Data excerpts
※ ※ ※
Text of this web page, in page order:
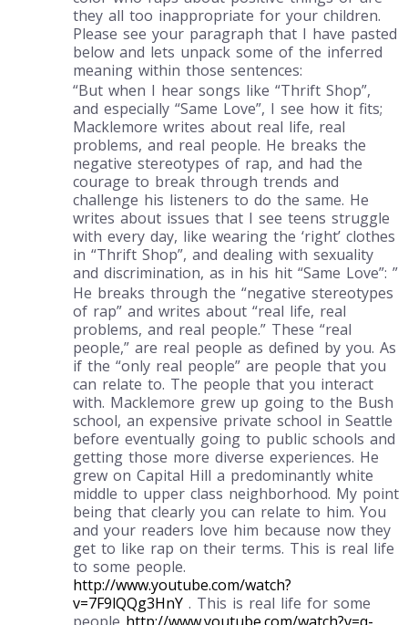
they all too inappropriate for your children.
Please see your paragraph that I have pasted
below and lets unpack some of the inferred
meaning within those sentences:
“But when I hear songs like “Thrift Shop”,
and especially “Same Love”, I see how it fits;
Macklemore writes about real life, real
problems, and real people. He breaks the
negative stereotypes of rap, and had the
courage to break through trends and
challenge his listeners to do the same. He
writes about issues that I see teens struggle
with every day, like wearing the ‘right’ clothes
in “Thrift Shop”, and dealing with sexuality
and discrimination, as in his hit “Same Love”: ”
He breaks through the “negative stereotypes
of rap” and writes about “real life, real
problems, and real people.” These “real
people,” are real people as defined by you. As
if the “only real people” are people that you
can relate to. The people that you interact
with. Macklemore grew up going to the Bush
school, an expensive private school in Seattle
before eventually going to public schools and
getting those more diverse experiences. He
grew on Capital Hill a predominantly white
middle to upper class neighborhood. My point
being that clearly you can relate to him. You
and your readers love him because now they
get to like rap on their terms. This is real life
to some people.
http://www.youtube.com/watch?
v=7F9lQQg3HnY . This is real life for some
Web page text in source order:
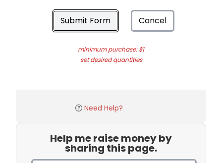
Submit Form Cancel
minimum purchase: $1
set desired quantities
Need Help?
Help me raise money by
sharing this page.
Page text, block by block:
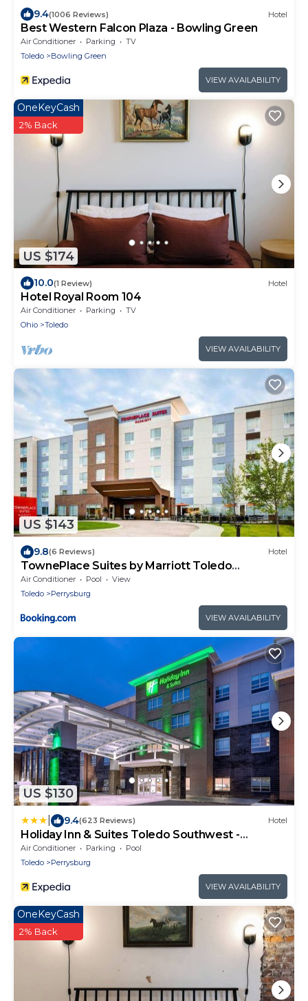
9.4(1006 Reviews) Hotel
Best Western Falcon Plaza - Bowling Green
Air Conditioner Parking
TV
Toledo
Bowling Green
VIEW AVAILABILITY
US $174
OneKeyCash
2% Back
10.0(1 Review) Hotel
Hotel Royal Room 104
Air Conditioner Parking
TV
Ohio
Toledo
VIEW AVAILABILITY
US $143
9.8(6 Reviews) Hotel
TownePlace Suites by Marriott Toledo
Perrysburg
Air Conditioner Pool
View
Toledo
Perrysburg
VIEW AVAILABILITY
US $130
9.4(623 Reviews) Hotel
Holiday Inn & Suites Toledo Southwest -
Perrysburg by IHG
Air Conditioner Parking
Pool
Toledo
Perrysburg
VIEW AVAILABILITY
OneKeyCash
2% Back
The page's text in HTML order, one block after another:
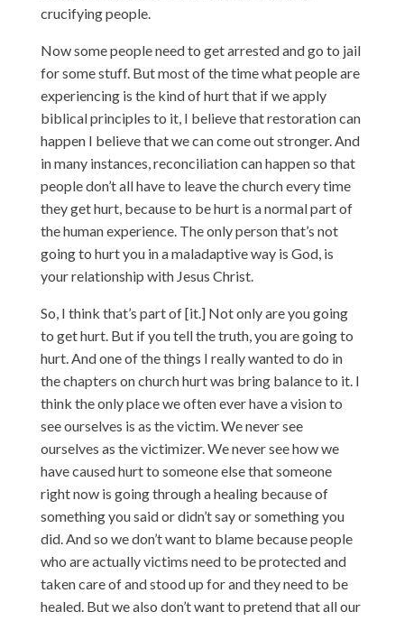
crucifying people.
Now some people need to get arrested and go to jail
for some stuff. But most of the time what people are
experiencing is the kind of hurt that if we apply
biblical principles to it, I believe that restoration can
happen I believe that we can come out stronger. And
in many instances, reconciliation can happen so that
people don’t all have to leave the church every time
they get hurt, because to be hurt is a normal part of
the human experience. The only person that’s not
going to hurt you in a maladaptive way is God, is
your relationship with Jesus Christ.
So, I think that’s part of [it.] Not only are you going
to get hurt. But if you tell the truth, you are going to
hurt. And one of the things I really wanted to do in
the chapters on church hurt was bring balance to it. I
think the only place we often ever have a vision to
see ourselves is as the victim. We never see
ourselves as the victimizer. We never see how we
have caused hurt to someone else that someone
right now is going through a healing because of
something you said or didn’t say or something you
did. And so we don’t want to blame because people
who are actually victims need to be protected and
taken care of and stood up for and they need to be
healed. But we also don’t want to pretend that all our
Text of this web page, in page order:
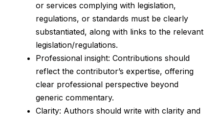
or services complying with legislation,
regulations, or standards must be clearly
substantiated, along with links to the relevant
legislation/regulations.
Professional insight: Contributions should
reflect the contributor’s expertise, offering
clear professional perspective beyond
generic commentary.
Clarity: Authors should write with clarity and
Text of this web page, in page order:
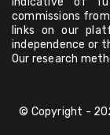
commissions
links on our
independence or
Our research
© Copyright -
※ ※ ※
*Goal of the exercise:* Give the lines again exactly, starting where the entries begin and stopping once the line with "and your readers love him because now they" is included; pictures are not copied.

*Output of the task:*
Text of this web page, in page order:
they all too inappropriate for your children.
Please see your paragraph that I have pasted
below and lets unpack some of the inferred
meaning within those sentences:
“But when I hear songs like “Thrift Shop”,
and especially “Same Love”, I see how it fits;
Macklemore writes about real life, real
problems, and real people. He breaks the
negative stereotypes of rap, and had the
courage to break through trends and
challenge his listeners to do the same. He
writes about issues that I see teens struggle
with every day, like wearing the ‘right’ clothes
in “Thrift Shop”, and dealing with sexuality
and discrimination, as in his hit “Same Love”: ”
He breaks through the “negative stereotypes
of rap” and writes about “real life, real
problems, and real people.” These “real
people,” are real people as defined by you. As
if the “only real people” are people that you
can relate to. The people that you interact
with. Macklemore grew up going to the Bush
school, an expensive private school in Seattle
before eventually going to public schools and
getting those more diverse experiences. He
grew on Capital Hill a predominantly white
middle to upper class neighborhood. My point
being that clearly you can relate to him. You
and your readers love him because now they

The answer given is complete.